Rapat tersebut membahas penyelesaian permasalahan yang terjadi antara kelompok SAD, personel Yonif TP 896/Serumpun Pseko serta pihak PT SAL.

Dalam rapat tersebut, Kapolres menjelaskan bahwa persoalan bermula dari dugaan pencurian Tandan Buah Segar (TBS) yang kemudian berkembang menjadi insiden terhadap personel TNI yang tengah melaksanakan tugas pengamanan.

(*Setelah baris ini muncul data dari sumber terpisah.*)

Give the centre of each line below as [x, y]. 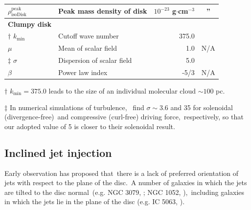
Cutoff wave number [89, 36]
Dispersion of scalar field [95, 60]
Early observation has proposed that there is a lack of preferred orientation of [122, 173]
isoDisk [19, 15]
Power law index [83, 72]
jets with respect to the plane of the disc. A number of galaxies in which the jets [126, 182]
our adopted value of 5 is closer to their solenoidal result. [90, 126]
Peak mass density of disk [103, 11]
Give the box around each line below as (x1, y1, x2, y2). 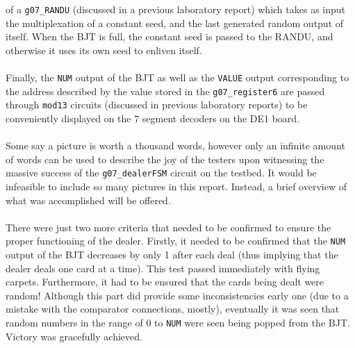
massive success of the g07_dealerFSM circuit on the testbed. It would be (6, 165, 317, 180)
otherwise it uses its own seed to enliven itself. (6, 42, 202, 57)
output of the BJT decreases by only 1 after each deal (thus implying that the (6, 247, 338, 262)
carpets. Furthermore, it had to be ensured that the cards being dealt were (6, 274, 324, 289)
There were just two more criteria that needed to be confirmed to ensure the (6, 219, 331, 234)
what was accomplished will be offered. (6, 192, 171, 207)
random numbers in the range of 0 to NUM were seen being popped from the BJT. (6, 315, 350, 330)
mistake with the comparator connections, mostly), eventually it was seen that (6, 301, 340, 316)
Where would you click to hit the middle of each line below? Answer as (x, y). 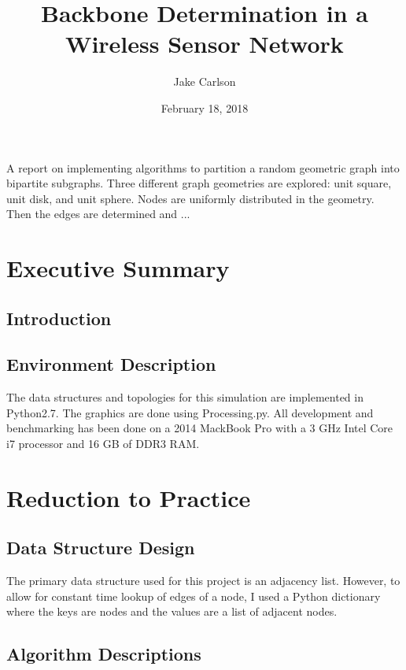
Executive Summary (118, 268)
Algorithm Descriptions (104, 654)
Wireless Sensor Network (205, 44)
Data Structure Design (101, 548)
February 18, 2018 (205, 107)
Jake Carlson (205, 81)
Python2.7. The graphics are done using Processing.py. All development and (190, 412)
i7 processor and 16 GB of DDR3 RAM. (103, 444)
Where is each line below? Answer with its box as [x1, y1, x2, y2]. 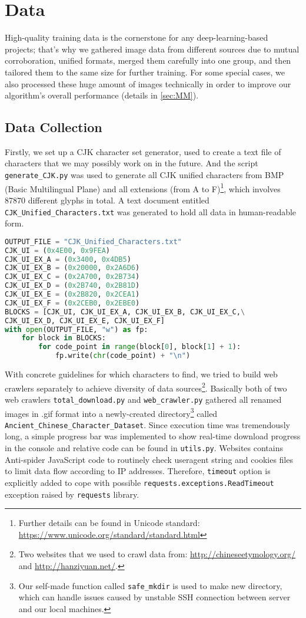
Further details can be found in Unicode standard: [18, 517, 200, 529]
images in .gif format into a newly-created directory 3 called [5, 405, 218, 419]
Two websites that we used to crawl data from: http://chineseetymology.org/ [18, 548, 295, 560]
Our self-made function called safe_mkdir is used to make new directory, [18, 579, 282, 591]
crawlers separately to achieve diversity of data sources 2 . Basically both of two [5, 380, 287, 394]
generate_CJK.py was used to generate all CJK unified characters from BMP [5, 169, 284, 181]
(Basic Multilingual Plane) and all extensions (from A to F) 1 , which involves [5, 180, 281, 195]
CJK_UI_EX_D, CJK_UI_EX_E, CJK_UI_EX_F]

Berdasarkan pendalaman awal kepolisian, terdapat 20 orang yang diduga terlibat, terdiri dari 19 warga SAD dan satu orang non-SAD.

Kapolres meminta para Temenggung membantu menghadirkan pihak-pihak yang diduga terlibat agar bersikap kooperatif dan menyerahkan diri kepada pihak berwenang.

“Terhadap pihak yang tidak kooperatif, Kepolisian akan melakukan upaya pencarian dan penegakan hukum sesuai prosedur yang berlaku,” tegas Kapolres.

Setelah dilakukan pendekatan secara persuasif, lima warga SAD kemudian disebut menyerahkan diri secara sukarela kepada pihak berwenang.

Kelima warga tersebut masing-masing berinisial R, D, J, R dan W. Mereka selanjutnya menjalani pemeriksaan untuk dimintai keterangan terkait dugaan keterlibatan dalam peristiwa tersebut.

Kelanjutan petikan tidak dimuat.